La Commission Ouest Africaine sur les drogues (WACD) a présenté le jeudi 6 août 2015, à Conakry les conclusions d’un rapport intitulé « pas seulement une zone de transit – drogues, État et société en Afrique de l’Ouest ». Cette commission qui a travaillé pendant 18 mois dans les différents pays de l’Afrique de l’ouest, a été pilotée par la fondation Koffi Annan, initiatrice.

« Le trafic, la consommation et la production de drogues en Guinée et au-delà peuvent mettre en danger les institutions, minent nos économies, menacent la santé publique et les efforts de développement », a déclaré le Dr Idrissa BA, Commissaire de la WACD. En 2013, le secrétaire général des Nations Unies a estimé la valeur annuelle de la cocaïne transitant par l’Afrique de l’Ouest à 1,25 milliards de dollars US.

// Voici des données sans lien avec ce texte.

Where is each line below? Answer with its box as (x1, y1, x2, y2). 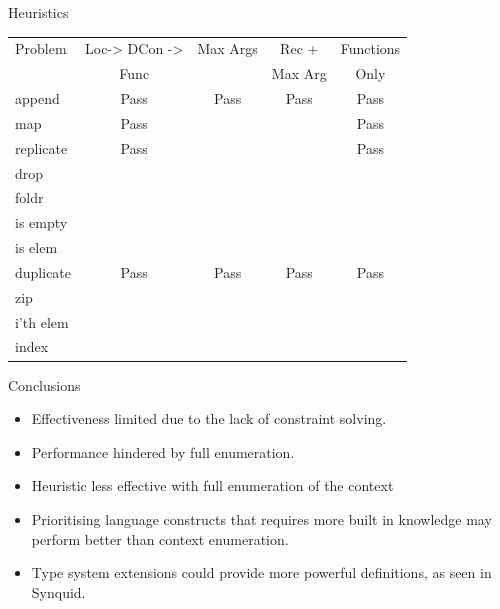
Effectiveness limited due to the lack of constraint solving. (31, 408, 387, 429)
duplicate (15, 261, 72, 282)
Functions (340, 38, 401, 59)
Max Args (197, 38, 258, 59)
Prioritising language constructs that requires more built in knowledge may (31, 508, 492, 529)
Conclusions (8, 374, 81, 395)
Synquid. (31, 581, 86, 602)
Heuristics (8, 2, 69, 22)
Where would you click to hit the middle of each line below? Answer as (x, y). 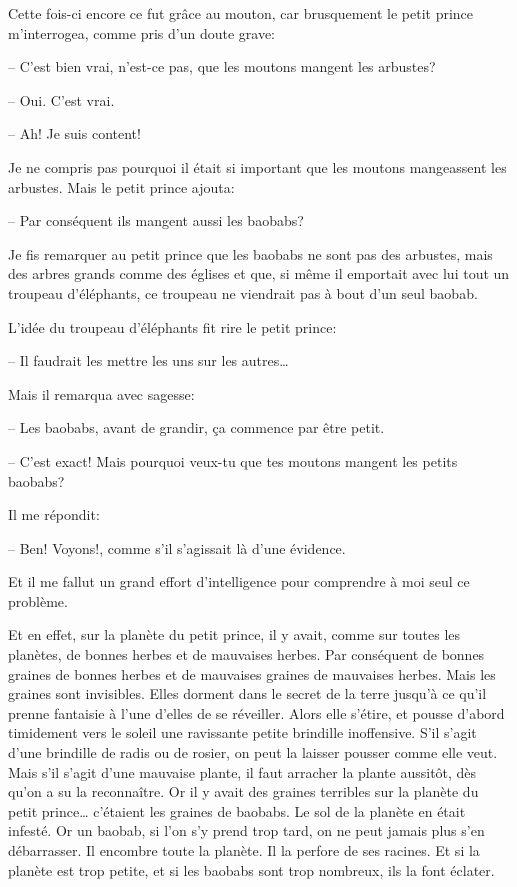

Selon lui, « l’Afrique de l’Ouest et la Guinée ne sont plus seulement des zones de transit de drogues issues d’Amérique de Sud et en route vers l’Europe, elles sont aussi devenues d’importantes zones de consommation et de production de drogues (de cannabis, de cocaïne, et d’héroine) ». De ce fait, a ajouté le commissaire, « l’absence criante de centres de traitement destinés aux usagers de drogues alimente la propagation de maladies et expose toute une génération à des risques croissants de santé publique –concernant à la fois les consommateurs de drogues et ceux qui ne le sont pas ».

Les trafiquants et leurs complices doivent être jugés avec la plus grande fermeté. « Mais l’application de la loi ne doit pas se faire au détriment des personnes pauvres… », fulmine le Dr Ba.

Mme Christine Kafando, une autre commissaire de la WACD, a expliqué : « en accord avec les conclusions de notre rapport, nous demandons à la Guinée et aux autres gouvernements de l’Afrique de l’Ouest de réformer les lois et politiques sur les drogues et de dépénaliser les infractions mineures non-violentes en lien avec les drogues ».

Toutefois, fait remarquer la commission, les approches actuelles n’ont pas apporté de solutions et, par conséquent, la Guinée doit repenser ses politiques sur les drogues.

Plusieurs recommandations ont été faites pas la commission à l’endroit des États membres. Il s’agit entre autres : de traiter la consommation de drogues comme un problème de santé publique, affronter énergiquement les problèmes politiques et les problèmes de gouvernance, élaborer, réformer et ou harmoniser les législations sur les drogues…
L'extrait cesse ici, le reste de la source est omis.